I am looking into getting 2 micro mini bunnies but I can't find much info on them. 

Anyone know have one?

Thanks


----------



## Lil Miss (Dec 11, 2010)

there isnt actually any such breed, they are not BRC recognised and have no breed standard, they can be anything from tiny, inbred, minilops, to minilops x nethie, either way i would avoid them as no TRUE breeder will be breeding them, and they are likey to bring you nothing but problems and high vet bills


----------



## Reward (Oct 2, 2010)

Oh I see I didn't realise, so they are a version of the mini lop?

Thanks


----------



## frags (Feb 5, 2009)

Lil Miss said:


> there isnt actually any such breed, they are not BRC recognised and have no breed standard, they can be anything from tiny, inbred, minilops, to minilops x nethie, either way i would avoid them as no TRUE breeder will be breeding them, and they are likey to bring you nothing but problems and high vet bills


Agreed! Its nothing more than a money making sceme, like with all these 'designer dogs' 
Its not a breed at all, its a cross breed then bred on for a few generations.


----------



## niki87 (Nov 18, 2009)

Much as this disgusts me...I now owe an apology to my sister....cos she was sure at one point my auntie had two in her aviary...I corrected her saying they were just babies...didn't realise people actually bred them!! 

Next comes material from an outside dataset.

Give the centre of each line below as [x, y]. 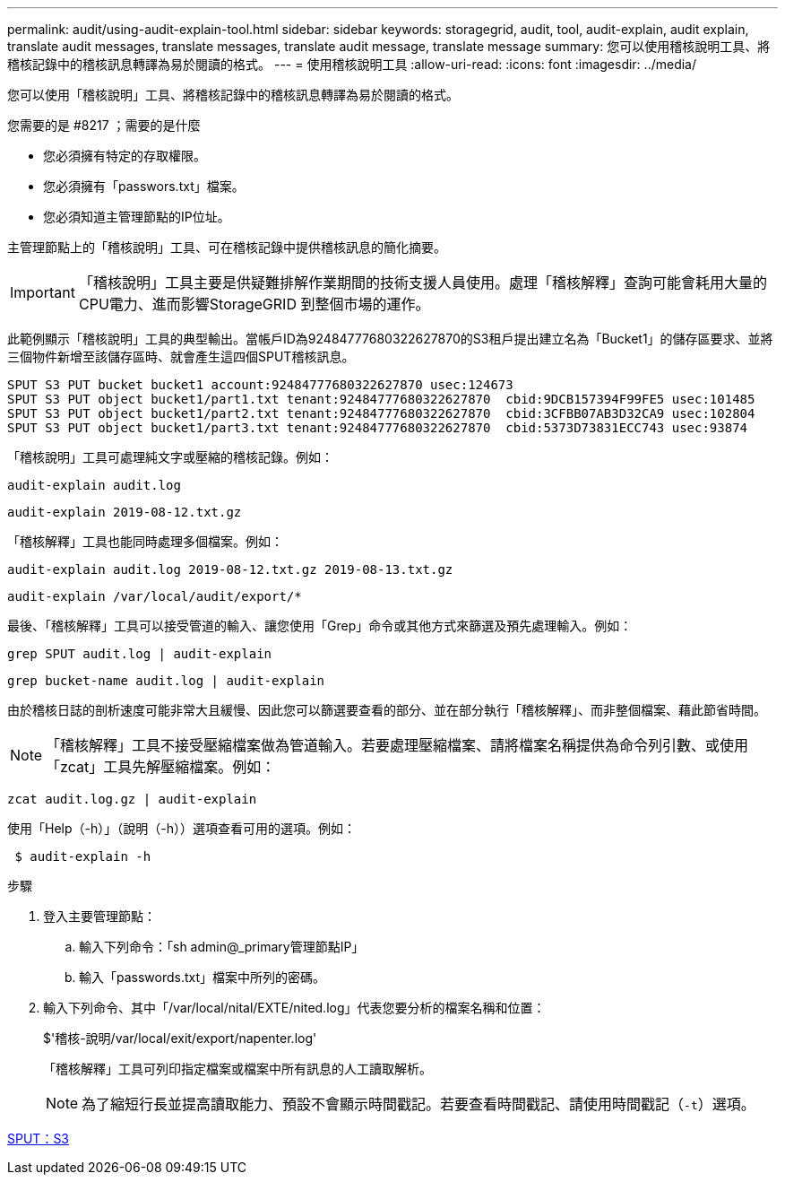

To the OP...if you want small bunnies you could look into Netherland dwarf rabbits as they are pretty small. xx


----------



## purple_x (Dec 29, 2010)

I agree with niki87, if you are after small rabbits then get netherland dwarfs. My mum has one and she is tiny, although she is only 15 weeks old so she may grow yet! She weighs in at 1lb 10oz!!


----------



## Reward (Oct 2, 2010)

I was told they were a bit nippy, so thought mini lop be next best!


----------



## frags (Feb 5, 2009)

Reward said:


> I was told they were a bit nippy, so thought mini lop be next best!


Can be known but not all  Mini lops have a good temprement


----------



## srhdufe (Feb 11, 2009)

frags said:


> Mini lops have a good temprement


Agreed

I have 2 mini lops. Both are friendly. Tho Blue can be grumpy sometimes if i do something he doesnt want me to (like move "his" toys or not give him din dins quick enough )
He doesnt like being picked up either. Doesnt mind a stroke, but only on his terms. I swear he thinks he's a moggy :lol:


----------



## crofty (May 2, 2008)

Ive had lovely minilops and nethies, never had a problem with either. Minilops tend to be maybe a little more affectionate, nethies are very active on average. I have minilop now who's an absolute sweety and they are gorgeous! Lots of little bunnies in rescues at the moment 

http://www.rabbitrehome.org.uk/moreinfo.asp?RabID=19151
http://www.rabbitrehome.org.uk/moreinfo.asp?RabID=22788
http://www.rabbitrehome.org.uk/moreinfo.asp?RabID=22556


----------